DATASET RECORDS section start
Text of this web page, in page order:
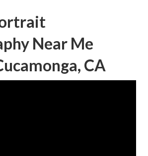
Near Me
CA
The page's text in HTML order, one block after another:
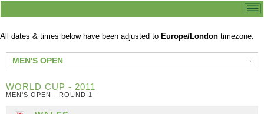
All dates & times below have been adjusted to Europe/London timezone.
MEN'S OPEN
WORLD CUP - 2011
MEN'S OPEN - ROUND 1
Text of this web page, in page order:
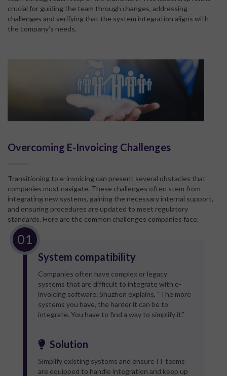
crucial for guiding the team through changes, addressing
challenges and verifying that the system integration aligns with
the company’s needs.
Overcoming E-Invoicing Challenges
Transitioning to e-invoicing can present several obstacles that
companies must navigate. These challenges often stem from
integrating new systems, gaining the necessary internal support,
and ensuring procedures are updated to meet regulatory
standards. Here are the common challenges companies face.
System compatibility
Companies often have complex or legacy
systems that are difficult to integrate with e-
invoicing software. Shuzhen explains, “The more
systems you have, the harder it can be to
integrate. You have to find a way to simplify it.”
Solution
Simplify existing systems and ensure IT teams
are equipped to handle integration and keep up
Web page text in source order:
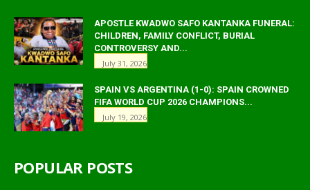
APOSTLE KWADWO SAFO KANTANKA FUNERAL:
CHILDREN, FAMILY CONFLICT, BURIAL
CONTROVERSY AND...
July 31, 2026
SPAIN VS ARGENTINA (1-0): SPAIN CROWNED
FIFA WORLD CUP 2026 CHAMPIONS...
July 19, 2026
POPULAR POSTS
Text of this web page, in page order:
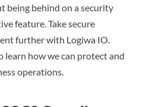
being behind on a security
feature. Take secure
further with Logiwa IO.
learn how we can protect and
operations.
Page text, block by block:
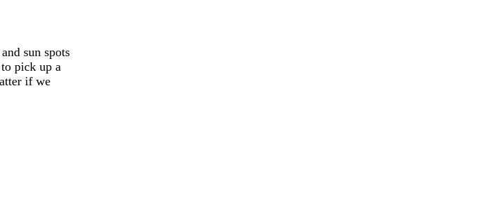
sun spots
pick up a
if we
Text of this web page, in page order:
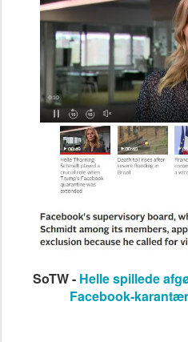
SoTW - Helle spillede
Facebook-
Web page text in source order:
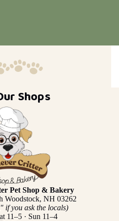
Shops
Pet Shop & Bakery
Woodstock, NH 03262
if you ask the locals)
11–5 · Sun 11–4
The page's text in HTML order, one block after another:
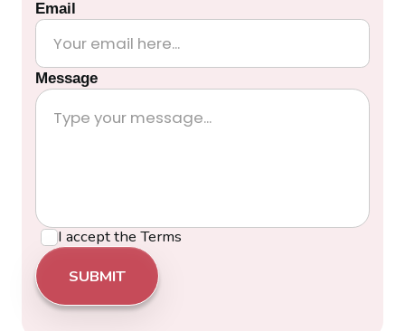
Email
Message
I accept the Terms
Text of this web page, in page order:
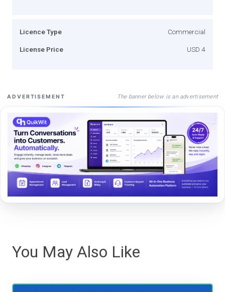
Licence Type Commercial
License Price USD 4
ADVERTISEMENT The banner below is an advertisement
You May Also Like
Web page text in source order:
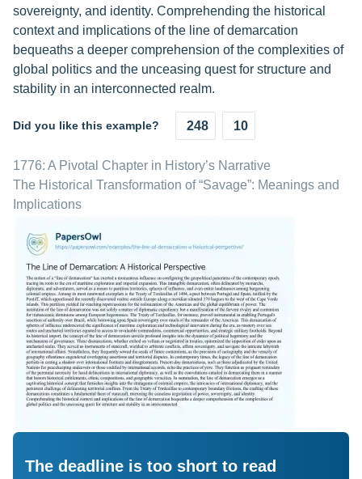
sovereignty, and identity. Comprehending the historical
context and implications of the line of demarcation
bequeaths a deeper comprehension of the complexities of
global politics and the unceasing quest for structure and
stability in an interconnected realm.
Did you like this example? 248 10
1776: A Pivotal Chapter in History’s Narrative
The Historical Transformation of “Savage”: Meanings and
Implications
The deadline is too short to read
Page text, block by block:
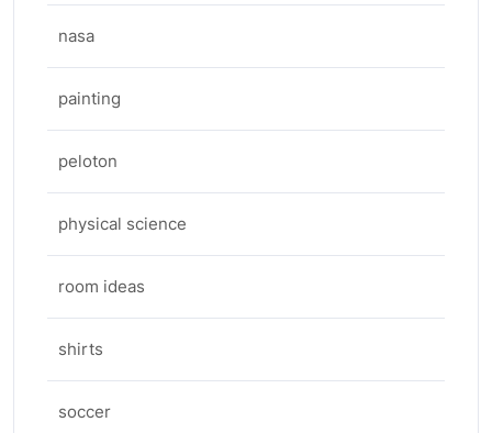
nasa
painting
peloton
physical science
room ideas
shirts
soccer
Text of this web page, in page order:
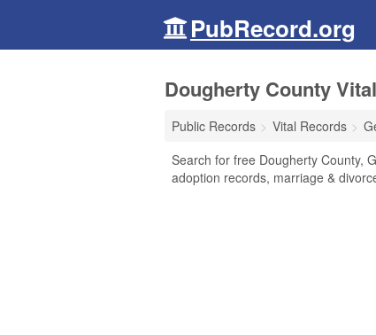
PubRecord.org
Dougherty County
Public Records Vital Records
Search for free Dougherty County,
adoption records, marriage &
DATASET RECORDS section end
The entries above need to be output again in full, exactly, and without pictures.

(ANSWER FOR THE TASK)
Text of this web page, in page order:
Near Me
CA
The page's text in HTML order, one block after another:
All dates & times below have been adjusted to Europe/London timezone.
MEN'S OPEN
WORLD CUP - 2011
MEN'S OPEN - ROUND 1
Text of this web page, in page order:
crucial for guiding the team through changes, addressing
challenges and verifying that the system integration aligns with
the company’s needs.
Overcoming E-Invoicing Challenges
Transitioning to e-invoicing can present several obstacles that
companies must navigate. These challenges often stem from
integrating new systems, gaining the necessary internal support,
and ensuring procedures are updated to meet regulatory
standards. Here are the common challenges companies face.
System compatibility
Companies often have complex or legacy
systems that are difficult to integrate with e-
invoicing software. Shuzhen explains, “The more
systems you have, the harder it can be to
integrate. You have to find a way to simplify it.”
Solution
Simplify existing systems and ensure IT teams
are equipped to handle integration and keep up
Web page text in source order:
APOSTLE KWADWO SAFO KANTANKA FUNERAL:
CHILDREN, FAMILY CONFLICT, BURIAL
CONTROVERSY AND...
July 31, 2026
SPAIN VS ARGENTINA (1-0): SPAIN CROWNED
FIFA WORLD CUP 2026 CHAMPIONS...
July 19, 2026
POPULAR POSTS
Text of this web page, in page order:
being behind on a security
feature. Take secure
further with Logiwa IO.
learn how we can protect and
operations.
Page text, block by block:
sun spots
pick up a
if we
Text of this web page, in page order:
SoTW - Helle spillede
Facebook-
Web page text in source order:
Shops
Pet Shop & Bakery
Woodstock, NH 03262
if you ask the locals)
11–5 · Sun 11–4
The page's text in HTML order, one block after another:
Email
Message
I accept the Terms
Text of this web page, in page order:
Licence Type Commercial
License Price USD 4
ADVERTISEMENT The banner below is an advertisement
You May Also Like
Web page text in source order:
sovereignty, and identity. Comprehending the historical
context and implications of the line of demarcation
bequeaths a deeper comprehension of the complexities of
global politics and the unceasing quest for structure and
stability in an interconnected realm.
Did you like this example? 248 10
1776: A Pivotal Chapter in History’s Narrative
The Historical Transformation of “Savage”: Meanings and
Implications
The deadline is too short to read
Page text, block by block:
nasa
painting
peloton
physical science
room ideas
shirts
soccer
Text of this web page, in page order:
PubRecord.org
Dougherty County
Public Records Vital Records
Search for free Dougherty County,
adoption records, marriage &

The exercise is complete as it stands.